- [Provided records]
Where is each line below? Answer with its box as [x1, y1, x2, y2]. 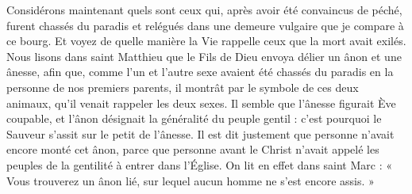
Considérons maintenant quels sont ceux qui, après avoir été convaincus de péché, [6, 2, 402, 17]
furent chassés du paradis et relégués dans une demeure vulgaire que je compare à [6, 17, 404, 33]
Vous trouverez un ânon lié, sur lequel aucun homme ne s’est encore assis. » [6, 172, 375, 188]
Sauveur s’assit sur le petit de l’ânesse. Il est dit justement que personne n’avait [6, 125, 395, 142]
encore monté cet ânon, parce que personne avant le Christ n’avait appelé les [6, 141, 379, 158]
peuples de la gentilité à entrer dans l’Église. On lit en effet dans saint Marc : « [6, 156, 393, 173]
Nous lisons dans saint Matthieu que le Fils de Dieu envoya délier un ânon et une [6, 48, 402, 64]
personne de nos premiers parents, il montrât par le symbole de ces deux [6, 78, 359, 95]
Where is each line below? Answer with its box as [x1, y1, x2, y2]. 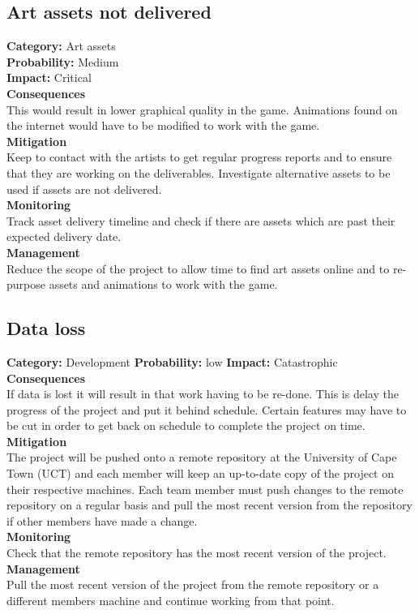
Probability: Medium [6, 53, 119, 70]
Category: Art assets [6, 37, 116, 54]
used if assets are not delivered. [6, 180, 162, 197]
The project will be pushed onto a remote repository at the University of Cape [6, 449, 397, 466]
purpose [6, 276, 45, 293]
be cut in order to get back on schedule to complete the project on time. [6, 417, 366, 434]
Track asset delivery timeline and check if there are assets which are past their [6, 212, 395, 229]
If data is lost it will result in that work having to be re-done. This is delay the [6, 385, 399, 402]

--

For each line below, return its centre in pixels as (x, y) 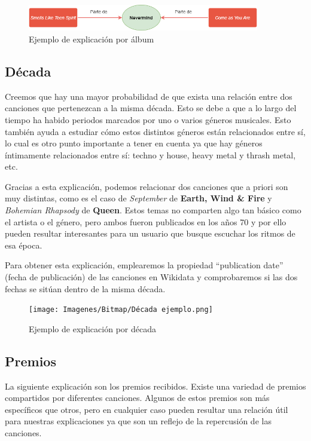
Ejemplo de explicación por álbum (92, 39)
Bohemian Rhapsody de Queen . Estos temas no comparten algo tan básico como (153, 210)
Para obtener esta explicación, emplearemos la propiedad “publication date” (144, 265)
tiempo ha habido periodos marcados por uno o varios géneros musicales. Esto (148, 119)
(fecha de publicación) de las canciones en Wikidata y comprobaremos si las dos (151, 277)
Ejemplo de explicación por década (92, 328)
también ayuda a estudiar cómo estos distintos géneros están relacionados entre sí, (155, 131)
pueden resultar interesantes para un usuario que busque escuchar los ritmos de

--

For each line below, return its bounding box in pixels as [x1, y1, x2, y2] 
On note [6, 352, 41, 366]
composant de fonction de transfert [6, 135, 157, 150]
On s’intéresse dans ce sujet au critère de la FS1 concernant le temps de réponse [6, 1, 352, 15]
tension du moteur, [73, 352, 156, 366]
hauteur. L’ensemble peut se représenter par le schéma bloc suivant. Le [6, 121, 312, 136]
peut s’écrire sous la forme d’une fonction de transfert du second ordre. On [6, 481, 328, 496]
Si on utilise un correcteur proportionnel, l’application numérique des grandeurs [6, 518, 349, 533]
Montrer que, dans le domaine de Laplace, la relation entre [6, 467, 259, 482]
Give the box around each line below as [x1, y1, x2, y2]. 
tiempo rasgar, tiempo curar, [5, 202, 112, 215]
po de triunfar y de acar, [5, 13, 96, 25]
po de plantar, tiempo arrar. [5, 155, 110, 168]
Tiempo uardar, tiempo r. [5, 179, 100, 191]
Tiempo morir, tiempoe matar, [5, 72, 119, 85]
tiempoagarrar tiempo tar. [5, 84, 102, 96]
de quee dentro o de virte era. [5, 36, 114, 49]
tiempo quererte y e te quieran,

- [What the exercise asks]
Show the lines from the data above that contain the string "encore".

- [Solution for this exercise]
Vous trouverez un ânon lié, sur lequel aucun homme ne s’est encore assis. » [6, 172, 375, 188]
encore monté cet ânon, parce que personne avant le Christ n’avait appelé les [6, 141, 379, 158]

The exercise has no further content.